> **WORK ORDER**
Every line of the data should be written out exactly, with the pictures left out.

Data excerpts:

# # # #

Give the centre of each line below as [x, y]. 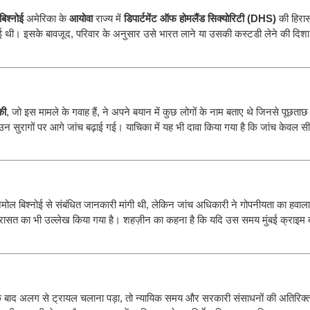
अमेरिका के [46, 19]
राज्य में [108, 19]
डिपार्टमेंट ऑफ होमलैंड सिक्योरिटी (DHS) [200, 19]
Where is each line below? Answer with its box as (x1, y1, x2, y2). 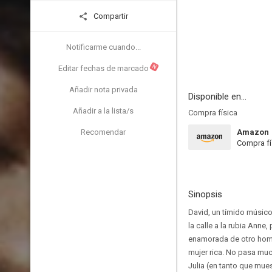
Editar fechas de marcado (58, 64, 149, 73)
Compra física (188, 108, 237, 117)
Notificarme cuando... (66, 42, 141, 52)
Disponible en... (188, 91, 246, 102)
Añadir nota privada (69, 85, 138, 94)
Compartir (92, 12, 128, 21)
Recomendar (81, 127, 126, 137)
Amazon (237, 127, 269, 137)
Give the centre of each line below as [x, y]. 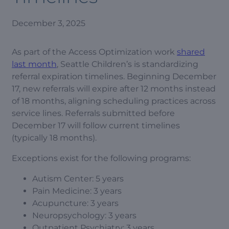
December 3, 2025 [49, 23]
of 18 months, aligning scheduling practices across [114, 101]
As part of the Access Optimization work [94, 52]
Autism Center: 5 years [78, 179]
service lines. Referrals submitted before [93, 113]
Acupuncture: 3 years [75, 203]
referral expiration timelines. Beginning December [114, 76]
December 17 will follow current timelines [96, 125]
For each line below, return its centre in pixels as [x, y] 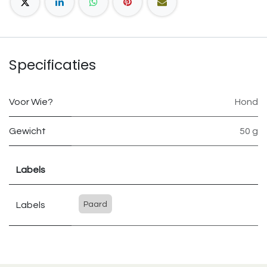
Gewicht [27, 131]
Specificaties [52, 65]
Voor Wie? [31, 102]
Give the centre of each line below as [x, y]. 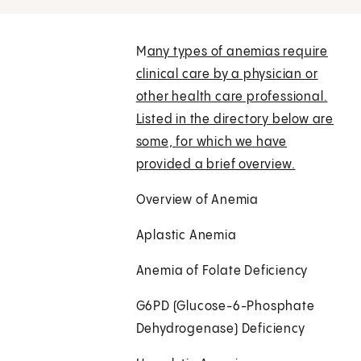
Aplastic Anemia [186, 236]
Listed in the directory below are [235, 120]
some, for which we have [212, 143]
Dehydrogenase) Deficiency [220, 330]
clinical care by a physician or [227, 75]
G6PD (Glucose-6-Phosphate [225, 307]
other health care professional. [232, 98]
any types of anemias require [237, 52]
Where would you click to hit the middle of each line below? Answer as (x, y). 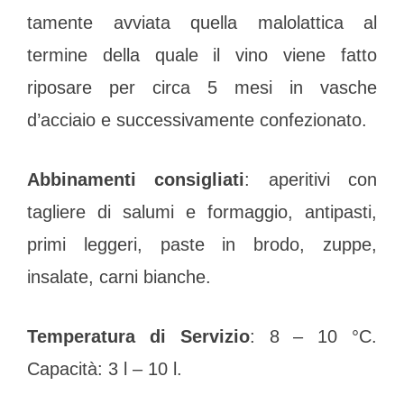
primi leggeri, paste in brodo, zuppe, (202, 245)
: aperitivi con (311, 180)
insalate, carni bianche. (119, 277)
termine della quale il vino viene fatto (202, 55)
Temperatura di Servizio (138, 337)
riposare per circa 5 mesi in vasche (202, 88)
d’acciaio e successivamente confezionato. (197, 120)
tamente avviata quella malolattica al (202, 23)
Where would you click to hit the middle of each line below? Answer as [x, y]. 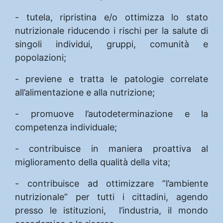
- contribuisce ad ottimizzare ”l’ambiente [111, 183]
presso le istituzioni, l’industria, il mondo [111, 210]
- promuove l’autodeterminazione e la [111, 113]
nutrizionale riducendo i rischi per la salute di [111, 30]
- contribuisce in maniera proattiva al [111, 148]
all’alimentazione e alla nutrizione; [85, 92]
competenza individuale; [66, 127]
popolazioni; [41, 57]
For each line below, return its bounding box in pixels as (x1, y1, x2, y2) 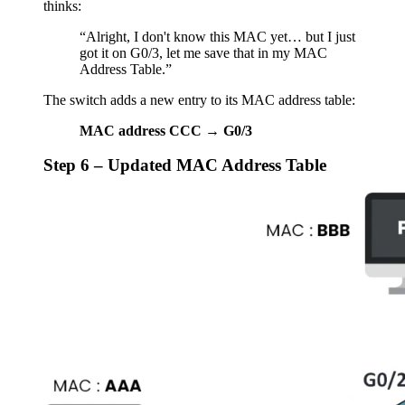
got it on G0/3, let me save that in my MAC (80, 44, 327, 61)
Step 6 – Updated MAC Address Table (43, 155, 326, 175)
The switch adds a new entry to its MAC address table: (43, 91, 355, 108)
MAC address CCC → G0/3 (80, 122, 252, 138)
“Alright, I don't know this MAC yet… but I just (80, 28, 355, 44)
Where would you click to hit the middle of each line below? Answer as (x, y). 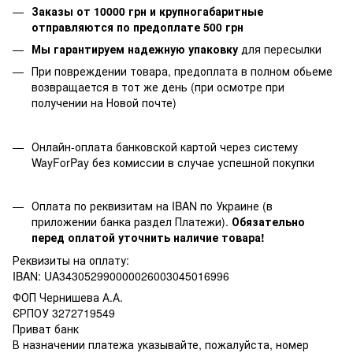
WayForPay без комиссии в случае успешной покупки (173, 162)
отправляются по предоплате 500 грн (137, 26)
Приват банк (46, 328)
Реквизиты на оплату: (72, 260)
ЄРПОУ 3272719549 (64, 312)
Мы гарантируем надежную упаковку (135, 48)
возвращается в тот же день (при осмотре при (158, 87)
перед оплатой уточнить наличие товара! (148, 238)
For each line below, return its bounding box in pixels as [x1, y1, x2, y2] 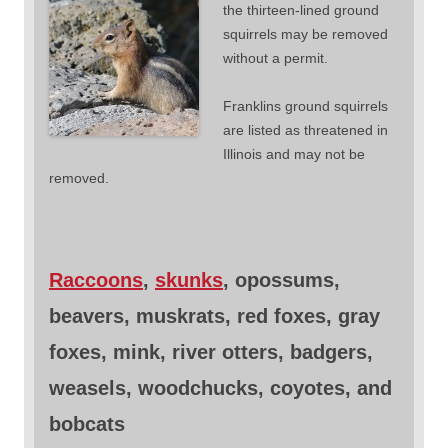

# # # #

> **TASK SOLUTION**
Give the centre of each line below as [x, y]. 
अमेरिका के [46, 19]
राज्य में [108, 19]
डिपार्टमेंट ऑफ होमलैंड सिक्योरिटी (DHS) [200, 19]
Where is each line below? Answer with its box as (x1, y1, x2, y2). 
Editar fechas de marcado (58, 64, 149, 73)
Compra física (188, 108, 237, 117)
Notificarme cuando... (66, 42, 141, 52)
Disponible en... (188, 91, 246, 102)
Añadir nota privada (69, 85, 138, 94)
Compartir (92, 12, 128, 21)
Recomendar (81, 127, 126, 137)
Amazon (237, 127, 269, 137)
Give the centre of each line below as [x, y]. 
December 3, 2025 [49, 23]
of 18 months, aligning scheduling practices across [114, 101]
As part of the Access Optimization work [94, 52]
Autism Center: 5 years [78, 179]
service lines. Referrals submitted before [93, 113]
Acupuncture: 3 years [75, 203]
referral expiration timelines. Beginning December [114, 76]
December 17 will follow current timelines [96, 125]
For each line below, return its centre in pixels as [x, y] 
Gewicht [27, 131]
Specificaties [52, 65]
Voor Wie? [31, 102]
Give the centre of each line below as [x, y]. 
Aplastic Anemia [186, 236]
Listed in the directory below are [235, 120]
some, for which we have [212, 143]
Dehydrogenase) Deficiency [220, 330]
clinical care by a physician or [227, 75]
G6PD (Glucose-6-Phosphate [225, 307]
other health care professional. [232, 98]
any types of anemias require [237, 52]
Where would you click to hit the middle of each line below? Answer as (x, y). 
primi leggeri, paste in brodo, zuppe, (202, 245)
: aperitivi con (311, 180)
insalate, carni bianche. (119, 277)
termine della quale il vino viene fatto (202, 55)
Temperatura di Servizio (138, 337)
riposare per circa 5 mesi in vasche (202, 88)
d’acciaio e successivamente confezionato. (197, 120)
tamente avviata quella malolattica al (202, 23)
Where would you click to hit the middle of each line below? Answer as [x, y]. 
- contribuisce ad ottimizzare ”l’ambiente [111, 183]
presso le istituzioni, l’industria, il mondo [111, 210]
- promuove l’autodeterminazione e la [111, 113]
nutrizionale riducendo i rischi per la salute di [111, 30]
- contribuisce in maniera proattiva al [111, 148]
all’alimentazione e alla nutrizione; [85, 92]
competenza individuale; [66, 127]
popolazioni; [41, 57]
For each line below, return its bounding box in pixels as (x1, y1, x2, y2) 
got it on G0/3, let me save that in my MAC (80, 44, 327, 61)
Step 6 – Updated MAC Address Table (43, 155, 326, 175)
The switch adds a new entry to its MAC address table: (43, 91, 355, 108)
MAC address CCC → G0/3 (80, 122, 252, 138)
“Alright, I don't know this MAC yet… but I just (80, 28, 355, 44)
Where would you click to hit the middle of each line below? Answer as (x, y). 
WayForPay без комиссии в случае успешной покупки (173, 162)
отправляются по предоплате 500 грн (137, 26)
Приват банк (46, 328)
Реквизиты на оплату: (72, 260)
ЄРПОУ 3272719549 (64, 312)
Мы гарантируем надежную упаковку (135, 48)
возвращается в тот же день (при осмотре при (158, 87)
перед оплатой уточнить наличие товара! (148, 238)
For each line below, return its bounding box in pixels as [x1, y1, x2, y2] 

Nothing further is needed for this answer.